Klar sollte man nur Filter freies Footage drehen (Effekte kan man nachher einfügen), aber ich wollte halt nur sagen, dass ich mir das gut vorstellen kann, dass die für dieses Koch-studio die Kamera-Effekte verwendet haben...


----------



## meta_grafix (28. Juli 2004)

Ich habe aber immer noch keine Ahnung wie der Bewegungseffekt aussieht, hab nur das zweite Buch von Jamie.


----------



## Schnip-Schnap (28. Juli 2004)

schau dir die Sendung am Wochenende an. Die läuft immer Samstags Morgens so gegen 10-12 und noch an anderen Tagen, aber da kucke ich nicht zu. Den Effekt bauen sie jedes mal ein wenn sie zeigen, dass der irgendwo hin fährt oder was macht, was nichts mit Kochen zu tun hat.


----------



## Schnip-Schnap (23. August 2004)

So, da es offensichtlich zu schwer war zu erklären was ich meine, kann ich es euch jetzt zeigen.
Auf der Seite http://service.gmx.net/mc/XqJdR9WRdK5uCCe7qNpA9GOkccUTMD
liegen 2 Videos. Diese sind kein Stream, daher bitte zuerst downloaden, dann Abspielen. Kodiert mit Windows Media 9.

Ich denke damit wird klar, was ich meine. Die Farben könnte ich eventuell auch selber so hinbekommen, aber wie verfremdet man so die Bewegungen?
PS: das Original läuft jeden Samstag auf RTL2 10:30-12:00.

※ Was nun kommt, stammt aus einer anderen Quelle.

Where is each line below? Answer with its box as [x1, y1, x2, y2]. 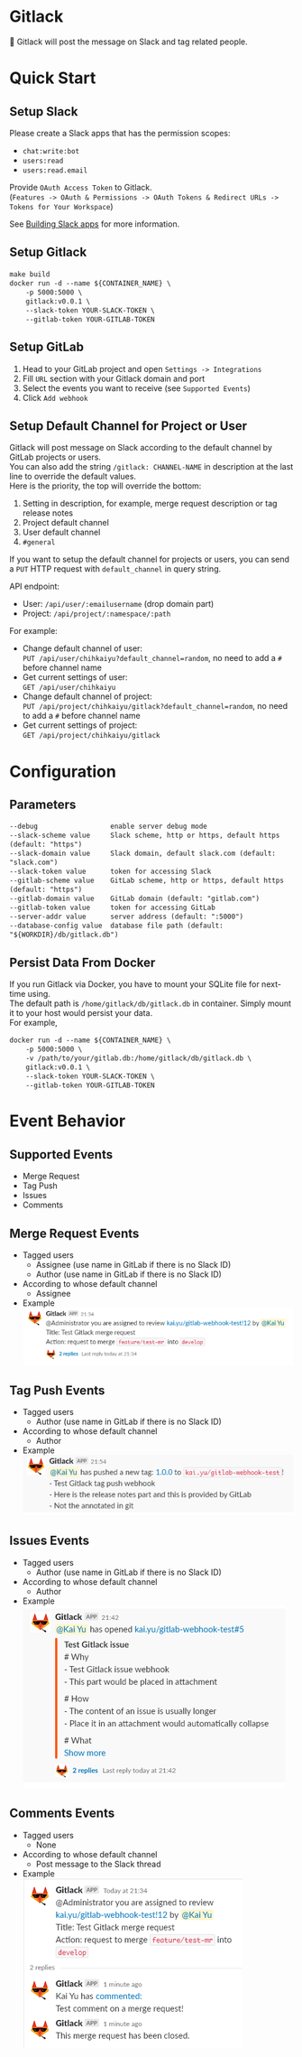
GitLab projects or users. [9, 451, 102, 462]
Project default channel [22, 517, 110, 528]
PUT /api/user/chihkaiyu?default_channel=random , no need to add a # [22, 653, 282, 664]
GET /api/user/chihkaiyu [22, 684, 116, 693]
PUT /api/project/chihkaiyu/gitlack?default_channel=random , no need [22, 701, 288, 712]
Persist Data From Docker [9, 954, 156, 970]
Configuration [9, 761, 117, 782]
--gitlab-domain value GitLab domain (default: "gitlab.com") [9, 894, 260, 904]

Danke für eure Anregungen!


----------



## meta_grafix (23. August 2004)

So,

ich konnte im ersten Teil einige Timeramps entdecken. Geschickte Schnitte und mit Bewegungsunschärfe belegte Wackler, ggf. auch etwas beschleunigt oder verlangsamt, in beiden Teilen. Vielleicht ist da auch etwas Footage gezoomt worden um die Wackler nachträglich einbauen zu können (die alten Tricks  ). Auf jeden Fall wurde alles in der Postproduction realisiert.

Bye


----------



## Schnip-Schnap (25. August 2004)

Danke für die Analyse!

und jetzt noch mal für doofis wie man das realisiert. Mit Premiere oder meinetwegen mit AE. Wenn AE, dann bitte ganz ausführlich, weil nix wissen wie AE benutzen (OK ein bisschen, aber reicht nicht für aufwendige Sachen).

Das Footage zoomen mit Premiere brauchst du mir nicht erklären. Das kriege ich hin. 
-Bewegungsschärfe?
-Belegte Wackler?
-es sieht zum Teil aus, als ob da zwischendurch immer wieder frames fehlen? Zumindest nach meiner Auffassung kann man so Ruckler einbauen. Aber das ist doch Schweinearbeit! Kann man das anders realisieren?

zu den Farben: haben die hier einen Ton übersteuert? Oder gibt es da andere Techniken für soche Verfremdungen?


----------